◆ Directions ◆
Where the word "exchanged" shows up in the entries below, please copy the whole line.

• • • • • • •

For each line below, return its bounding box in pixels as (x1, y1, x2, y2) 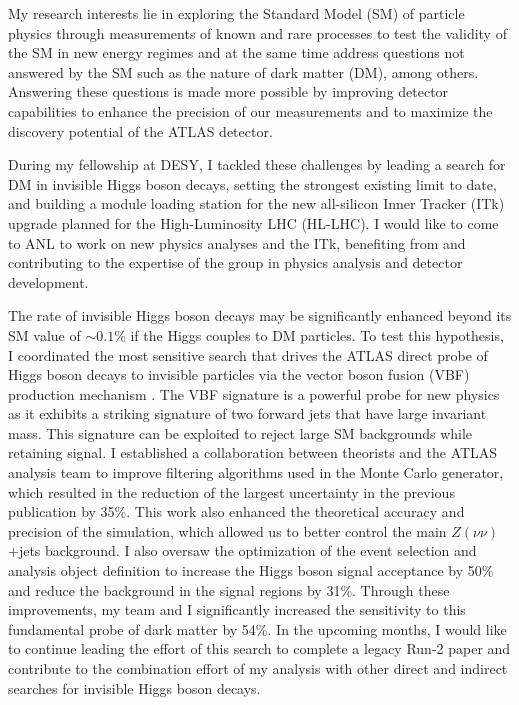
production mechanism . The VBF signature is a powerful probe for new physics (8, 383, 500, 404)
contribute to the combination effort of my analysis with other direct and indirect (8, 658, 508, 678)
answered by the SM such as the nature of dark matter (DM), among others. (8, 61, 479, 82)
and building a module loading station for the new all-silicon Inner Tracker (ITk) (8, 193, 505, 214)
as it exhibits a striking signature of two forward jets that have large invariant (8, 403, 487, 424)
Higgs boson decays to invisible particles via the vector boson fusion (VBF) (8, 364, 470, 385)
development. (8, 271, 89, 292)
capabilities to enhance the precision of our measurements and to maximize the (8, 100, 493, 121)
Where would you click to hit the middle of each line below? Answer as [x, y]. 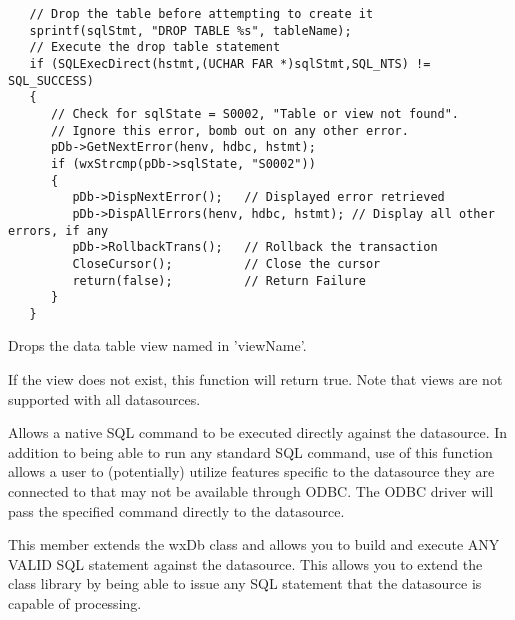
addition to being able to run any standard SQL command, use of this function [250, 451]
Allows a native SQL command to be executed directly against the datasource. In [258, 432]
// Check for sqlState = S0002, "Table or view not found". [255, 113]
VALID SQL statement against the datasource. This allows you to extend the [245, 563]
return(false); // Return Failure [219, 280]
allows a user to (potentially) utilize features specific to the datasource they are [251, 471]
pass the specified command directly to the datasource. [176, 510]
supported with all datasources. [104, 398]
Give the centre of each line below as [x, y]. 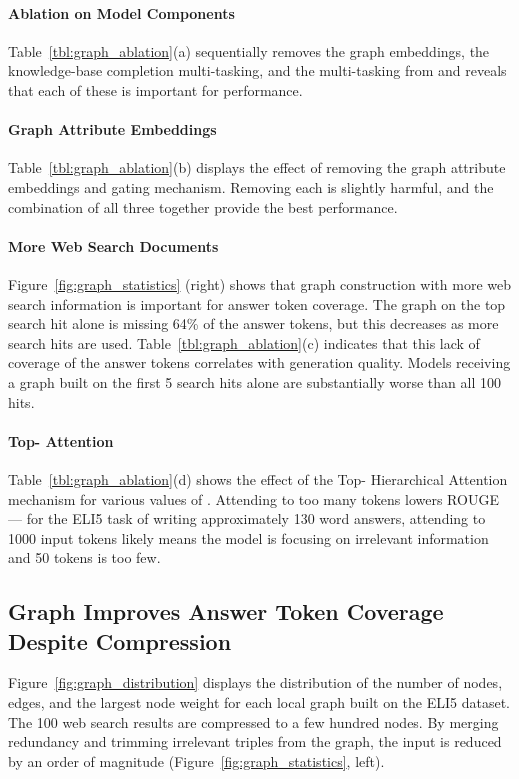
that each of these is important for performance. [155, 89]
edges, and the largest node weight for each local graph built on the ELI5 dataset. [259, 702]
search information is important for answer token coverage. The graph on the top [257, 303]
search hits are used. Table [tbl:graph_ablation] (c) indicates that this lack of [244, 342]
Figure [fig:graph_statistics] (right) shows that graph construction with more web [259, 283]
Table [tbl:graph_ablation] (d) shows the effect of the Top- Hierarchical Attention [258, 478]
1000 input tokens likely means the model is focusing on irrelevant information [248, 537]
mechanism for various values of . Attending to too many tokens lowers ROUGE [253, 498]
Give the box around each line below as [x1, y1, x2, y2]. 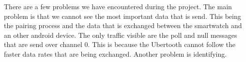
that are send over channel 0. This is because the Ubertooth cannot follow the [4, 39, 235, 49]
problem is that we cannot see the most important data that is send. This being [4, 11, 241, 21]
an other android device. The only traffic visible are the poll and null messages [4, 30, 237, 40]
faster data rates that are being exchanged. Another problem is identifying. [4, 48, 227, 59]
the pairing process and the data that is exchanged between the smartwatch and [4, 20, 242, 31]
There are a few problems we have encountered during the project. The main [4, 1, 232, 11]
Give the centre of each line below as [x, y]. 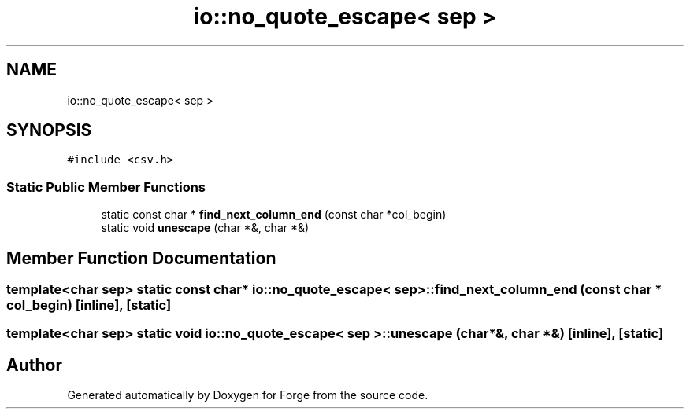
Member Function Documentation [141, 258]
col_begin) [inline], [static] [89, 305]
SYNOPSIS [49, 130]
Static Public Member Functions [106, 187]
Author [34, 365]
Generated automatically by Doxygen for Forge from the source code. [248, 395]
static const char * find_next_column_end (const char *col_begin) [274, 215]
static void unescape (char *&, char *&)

• • • • • • •

◆ Output ◆
faster data rates that are being exchanged. Another problem is identifying. [4, 48, 227, 59]
the pairing process and the data that is exchanged between the smartwatch and [4, 20, 242, 31]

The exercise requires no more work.